» Recorded information

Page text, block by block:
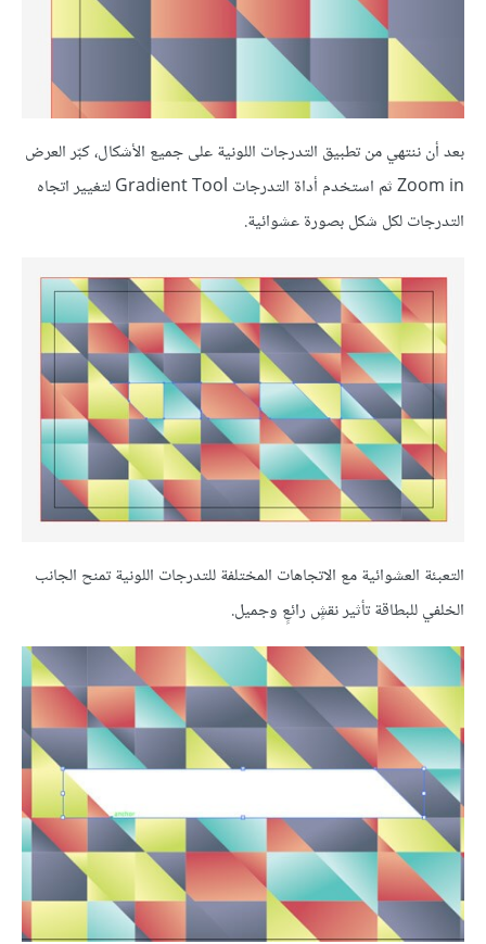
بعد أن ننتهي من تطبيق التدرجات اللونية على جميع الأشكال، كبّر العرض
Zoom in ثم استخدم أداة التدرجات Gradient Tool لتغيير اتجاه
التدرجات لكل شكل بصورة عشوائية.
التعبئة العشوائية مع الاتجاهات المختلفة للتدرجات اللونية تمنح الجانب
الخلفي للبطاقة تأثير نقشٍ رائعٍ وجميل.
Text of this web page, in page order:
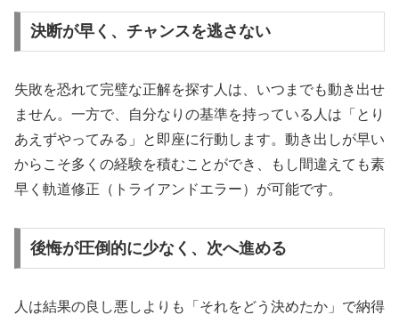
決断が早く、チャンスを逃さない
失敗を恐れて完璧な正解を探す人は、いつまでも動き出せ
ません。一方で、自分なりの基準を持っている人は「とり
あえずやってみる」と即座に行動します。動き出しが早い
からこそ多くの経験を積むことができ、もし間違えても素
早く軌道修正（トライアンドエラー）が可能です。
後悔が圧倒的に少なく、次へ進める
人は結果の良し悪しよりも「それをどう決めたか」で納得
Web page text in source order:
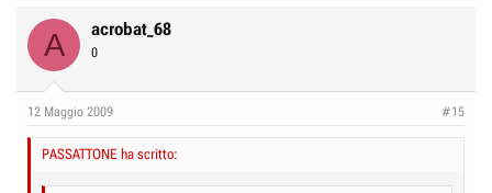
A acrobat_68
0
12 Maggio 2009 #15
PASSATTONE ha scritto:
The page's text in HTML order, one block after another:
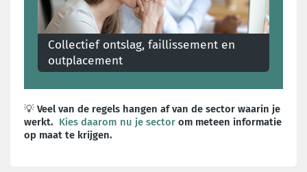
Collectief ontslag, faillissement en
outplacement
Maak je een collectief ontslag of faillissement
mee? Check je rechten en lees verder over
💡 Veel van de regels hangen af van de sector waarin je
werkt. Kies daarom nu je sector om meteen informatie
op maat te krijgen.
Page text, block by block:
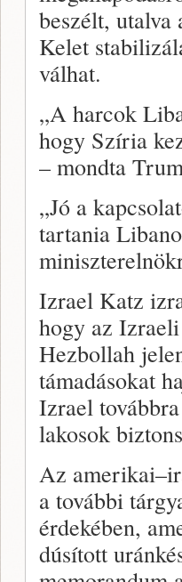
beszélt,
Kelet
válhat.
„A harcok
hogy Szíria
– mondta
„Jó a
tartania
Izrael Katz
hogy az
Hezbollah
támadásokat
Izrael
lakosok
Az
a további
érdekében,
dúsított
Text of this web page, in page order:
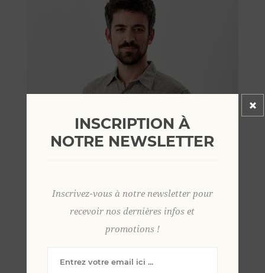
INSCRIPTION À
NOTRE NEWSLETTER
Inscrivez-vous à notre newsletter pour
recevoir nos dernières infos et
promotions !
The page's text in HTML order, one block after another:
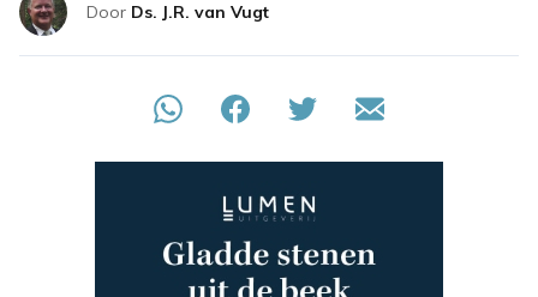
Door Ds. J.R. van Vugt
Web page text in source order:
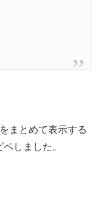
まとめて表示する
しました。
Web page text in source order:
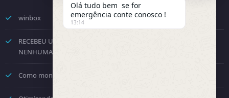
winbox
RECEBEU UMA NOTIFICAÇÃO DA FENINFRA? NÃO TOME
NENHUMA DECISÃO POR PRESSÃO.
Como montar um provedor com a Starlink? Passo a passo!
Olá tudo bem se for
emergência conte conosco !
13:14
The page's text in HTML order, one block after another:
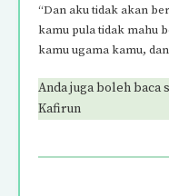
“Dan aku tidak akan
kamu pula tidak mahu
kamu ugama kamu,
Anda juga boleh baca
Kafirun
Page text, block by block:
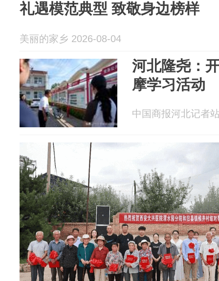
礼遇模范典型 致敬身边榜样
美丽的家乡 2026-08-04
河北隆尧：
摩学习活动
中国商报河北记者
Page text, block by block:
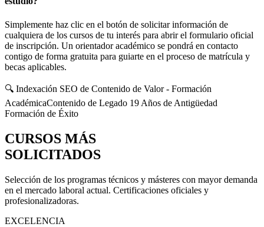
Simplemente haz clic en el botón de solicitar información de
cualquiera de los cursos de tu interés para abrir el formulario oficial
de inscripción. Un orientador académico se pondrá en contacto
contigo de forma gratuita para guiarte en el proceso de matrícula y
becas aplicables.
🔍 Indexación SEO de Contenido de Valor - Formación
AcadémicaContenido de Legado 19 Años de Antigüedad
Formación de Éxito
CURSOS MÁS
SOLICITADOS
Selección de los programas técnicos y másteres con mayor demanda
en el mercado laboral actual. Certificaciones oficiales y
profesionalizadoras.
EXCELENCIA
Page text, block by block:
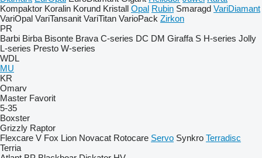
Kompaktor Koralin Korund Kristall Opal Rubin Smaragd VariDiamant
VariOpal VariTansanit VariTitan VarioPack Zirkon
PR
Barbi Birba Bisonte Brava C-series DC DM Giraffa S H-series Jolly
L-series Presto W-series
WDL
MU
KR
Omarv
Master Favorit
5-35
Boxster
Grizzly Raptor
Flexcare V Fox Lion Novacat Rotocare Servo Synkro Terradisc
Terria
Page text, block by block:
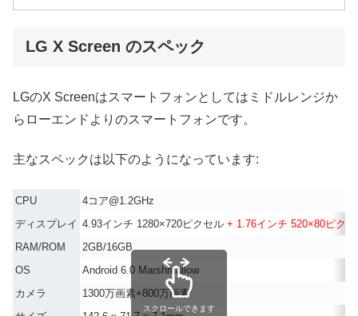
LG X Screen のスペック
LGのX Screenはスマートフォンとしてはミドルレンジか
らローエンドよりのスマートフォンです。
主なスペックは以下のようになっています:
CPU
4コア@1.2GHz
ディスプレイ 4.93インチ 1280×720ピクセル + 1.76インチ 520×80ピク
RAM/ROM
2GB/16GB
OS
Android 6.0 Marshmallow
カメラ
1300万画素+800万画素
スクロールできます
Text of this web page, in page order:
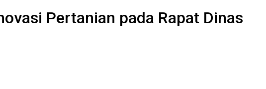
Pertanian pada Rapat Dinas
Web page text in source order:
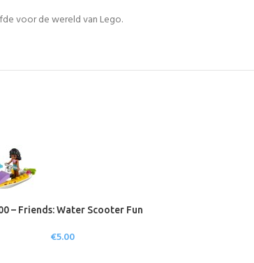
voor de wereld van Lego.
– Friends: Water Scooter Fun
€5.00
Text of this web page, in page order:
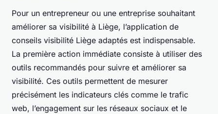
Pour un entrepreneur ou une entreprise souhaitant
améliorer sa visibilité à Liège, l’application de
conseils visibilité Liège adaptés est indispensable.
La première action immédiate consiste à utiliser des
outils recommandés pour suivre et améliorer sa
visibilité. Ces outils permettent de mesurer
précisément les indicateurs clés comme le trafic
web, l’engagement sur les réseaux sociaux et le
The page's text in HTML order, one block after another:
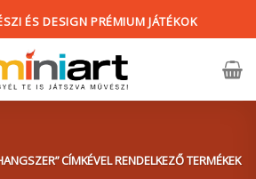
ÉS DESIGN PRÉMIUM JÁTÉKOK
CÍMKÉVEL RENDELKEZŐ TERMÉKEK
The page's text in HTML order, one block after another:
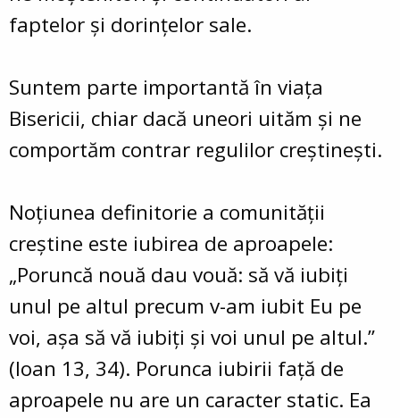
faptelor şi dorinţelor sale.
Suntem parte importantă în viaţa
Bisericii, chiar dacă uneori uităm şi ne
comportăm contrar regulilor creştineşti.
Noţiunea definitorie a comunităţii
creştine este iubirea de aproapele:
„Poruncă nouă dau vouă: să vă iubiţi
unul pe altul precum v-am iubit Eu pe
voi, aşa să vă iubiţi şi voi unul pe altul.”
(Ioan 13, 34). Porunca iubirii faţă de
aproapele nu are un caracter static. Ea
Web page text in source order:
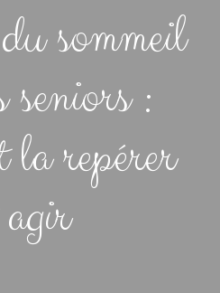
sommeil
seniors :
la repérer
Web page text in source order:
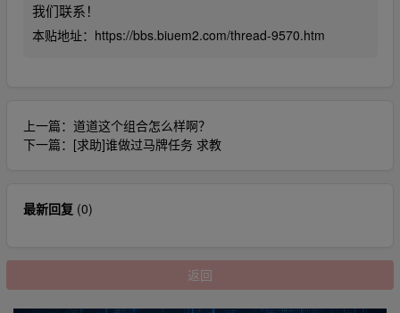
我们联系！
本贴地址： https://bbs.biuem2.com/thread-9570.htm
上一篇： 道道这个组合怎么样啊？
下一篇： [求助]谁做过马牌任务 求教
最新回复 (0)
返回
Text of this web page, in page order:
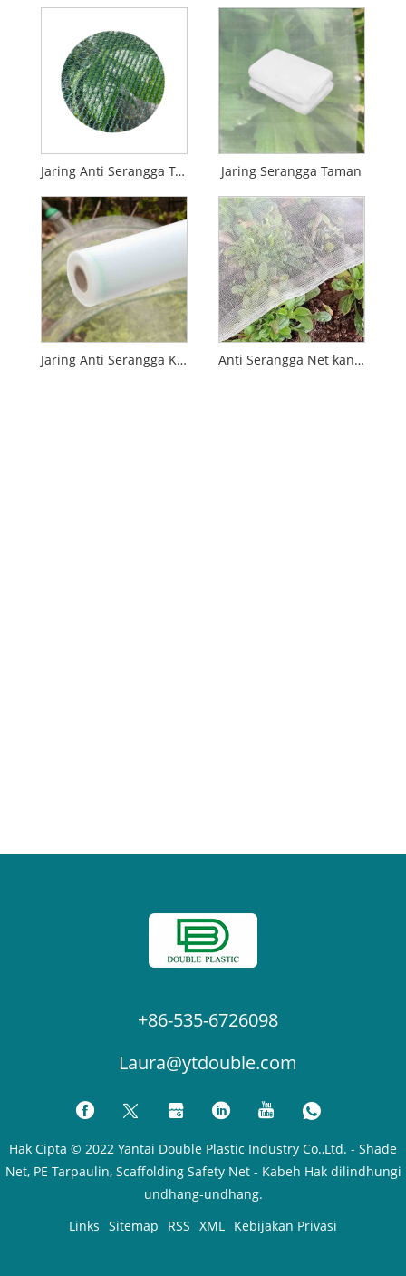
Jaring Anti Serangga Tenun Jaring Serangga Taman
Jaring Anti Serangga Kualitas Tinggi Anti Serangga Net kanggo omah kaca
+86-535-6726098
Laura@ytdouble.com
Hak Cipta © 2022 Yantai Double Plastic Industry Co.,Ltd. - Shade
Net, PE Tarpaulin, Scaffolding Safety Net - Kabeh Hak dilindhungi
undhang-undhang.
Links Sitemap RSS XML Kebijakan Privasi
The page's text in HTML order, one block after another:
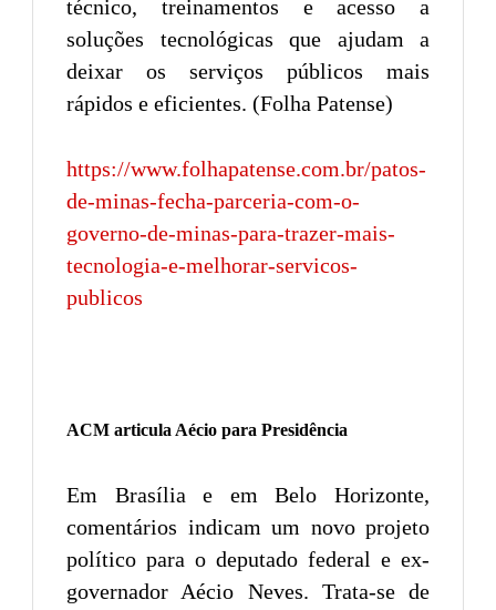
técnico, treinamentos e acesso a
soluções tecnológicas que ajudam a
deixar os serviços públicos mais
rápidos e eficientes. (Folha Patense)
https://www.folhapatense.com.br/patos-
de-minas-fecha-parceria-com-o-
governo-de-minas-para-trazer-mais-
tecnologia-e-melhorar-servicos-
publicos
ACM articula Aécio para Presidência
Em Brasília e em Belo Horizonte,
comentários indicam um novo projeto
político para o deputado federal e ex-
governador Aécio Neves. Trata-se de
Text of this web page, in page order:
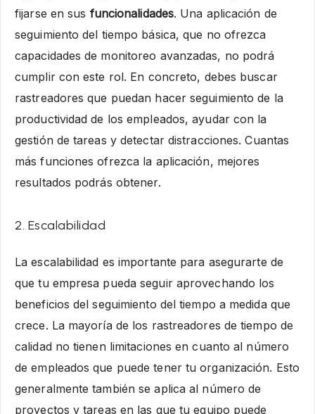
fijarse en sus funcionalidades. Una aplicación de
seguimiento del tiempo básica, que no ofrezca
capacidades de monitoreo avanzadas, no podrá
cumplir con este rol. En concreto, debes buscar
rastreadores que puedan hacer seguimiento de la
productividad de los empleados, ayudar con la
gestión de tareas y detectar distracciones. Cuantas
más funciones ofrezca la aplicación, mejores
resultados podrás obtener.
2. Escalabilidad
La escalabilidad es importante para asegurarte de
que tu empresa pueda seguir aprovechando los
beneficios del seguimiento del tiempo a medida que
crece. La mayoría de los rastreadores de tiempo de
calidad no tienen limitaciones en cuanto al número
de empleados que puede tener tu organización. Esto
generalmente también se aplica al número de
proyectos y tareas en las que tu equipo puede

» Assignment
Above this task is a listing with pictures in it. Retype only the lines from the one containing "Net, PE Tarpaulin, Scaffolding" through the one containing "político para o", both included, and not the pictures.

» Answer section
Net, PE Tarpaulin, Scaffolding Safety Net - Kabeh Hak dilindhungi
undhang-undhang.
Links Sitemap RSS XML Kebijakan Privasi
The page's text in HTML order, one block after another:
técnico, treinamentos e acesso a
soluções tecnológicas que ajudam a
deixar os serviços públicos mais
rápidos e eficientes. (Folha Patense)
https://www.folhapatense.com.br/patos-
de-minas-fecha-parceria-com-o-
governo-de-minas-para-trazer-mais-
tecnologia-e-melhorar-servicos-
publicos
ACM articula Aécio para Presidência
Em Brasília e em Belo Horizonte,
comentários indicam um novo projeto
político para o deputado federal e ex-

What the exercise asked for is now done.